# A pattern appearing in the powers of $\phi$

Alaa Nasr 07/11/2018 at 22:47. 3 answers, 625 views

\begin{align} \phi^5 &= 11,\underline{0}901699\cdots\\ \phi^6 &= 17,\underline{9}44271\cdots\\ \phi^7 &= 29,\underline{6}34441\cdots\\ \phi^8 &= 46,\underline{9}7871\cdots\\ \phi^9 &= 76,\underline{0}1315 \cdots\\ \phi^{10} &= 122,\underline{99}18\cdots\\ \phi^{11} &= 199,\underline{00}502\cdots\\ \phi^{12} &= 321,\underline{99}6894\cdots\\ \phi^{13} &= 521,\underline{00}191\cdots\\ \phi^{14} &= 842,\underline{99}881\cdots\\ \phi^{15} &= 1364,\underline{000}73\cdots\\ \phi^{16} &= 2206,\underline{999}54\cdots\\ \end{align}

Why there is a $0$ $9$ patterns in the powers of the golden ratio

orlp 07/11/2018 at 23:09.

This can be seen from the following formula:

$$L_n = \varphi^n + \frac{1}{(-\varphi)^n}$$

Where $L_n$ are the Lucas numbers, which are integers.
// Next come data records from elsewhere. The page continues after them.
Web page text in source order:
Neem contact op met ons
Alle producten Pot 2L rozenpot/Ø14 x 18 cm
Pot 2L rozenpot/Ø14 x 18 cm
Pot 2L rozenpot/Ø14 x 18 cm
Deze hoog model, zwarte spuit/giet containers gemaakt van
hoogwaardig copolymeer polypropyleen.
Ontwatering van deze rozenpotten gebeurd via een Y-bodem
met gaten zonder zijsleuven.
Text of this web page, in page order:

Because the term $\dfrac{1}{(-\varphi)^n}$ alternates between a tiny positive and negative value, we see that $\varphi^n$ must be just barely below or above an integer - hence the $.0$ and $.9$ pattern.

lulu 07/11/2018 at 23:19.

$\phi$ is the larger root of $$x^2-x-1=0$$

It's conjugate root is: $$\overline {\phi}=\frac {1-\sqrt 5}2\approx -0.61803$$

From the quadratic, we see that the sequence $$\{a_n\}=\{\phi^n +\bar {\phi}^n\}$$ satisfies the Fibonacci recursion: $$a_{n+1}=a_n+a_{n-1}\quad a_1=1\quad a_2=3$$

Of course $\bar {\phi}^n\to 0$ for large $n$ so we must have that $\phi^n$ is nearly an integer for large $n$. since $\bar {\phi}^n$ alternates sign we see the pattern you have noticed.

RayDansh 07/12/2018 at 09:55.

I cannot provide an explanation for why the $0$ and $9$ patterns appear, but I can give an explanation of why it seems like the powers converge to integers.
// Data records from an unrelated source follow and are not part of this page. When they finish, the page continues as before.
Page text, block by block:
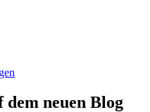
dem neuen Blog
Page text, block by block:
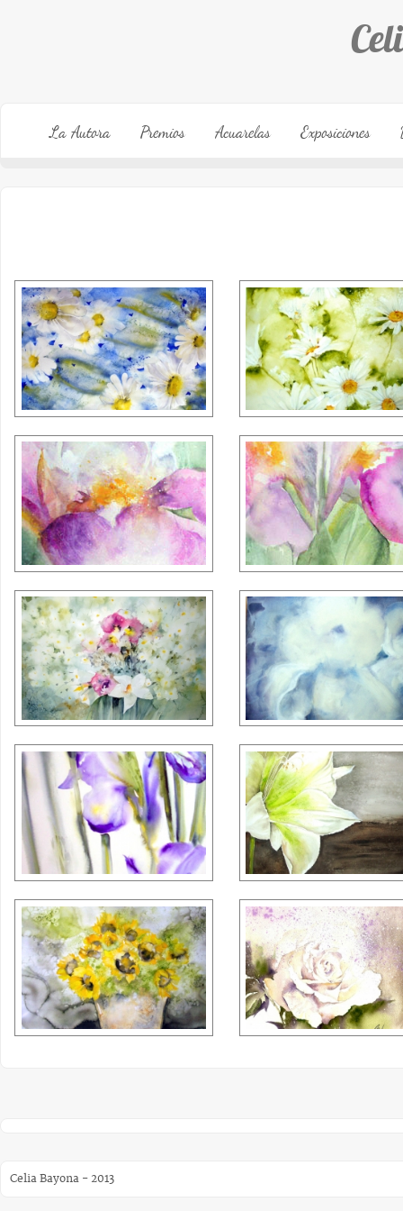
La Autora Premios Acuarelas Exposiciones
Celia Bayona - 2013
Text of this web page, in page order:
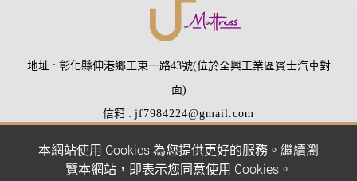
本網站使用 Cookies 為您提供更好的服務。繼續瀏
覽本網站，即表示您同意使用 Cookies。
地址
彰化縣伸港鄉工東一路43號(位於全興工業區賓士汽車對
面)
信箱
jf7984224@gmail.com
傳真
(04)7977407

If you visit the following website: http://www.maths.surrey.ac.uk/hosted-sites/R.Knott/Fibonacci/phigits.html

Based on the special properties of $\phi$ (I won't prove it here),

$$\phi^2 -\phi^{-2} = 3,\\\phi^3 -\phi^{-3} = 4,\\\phi^4 -\phi^{-4} = 7,\\\phi^5 -\phi^{-5} = 11\\\cdots$$

It should be evident that as the exponent increases, the second term in each expression will converge to zero, and the entire expression converges to a number.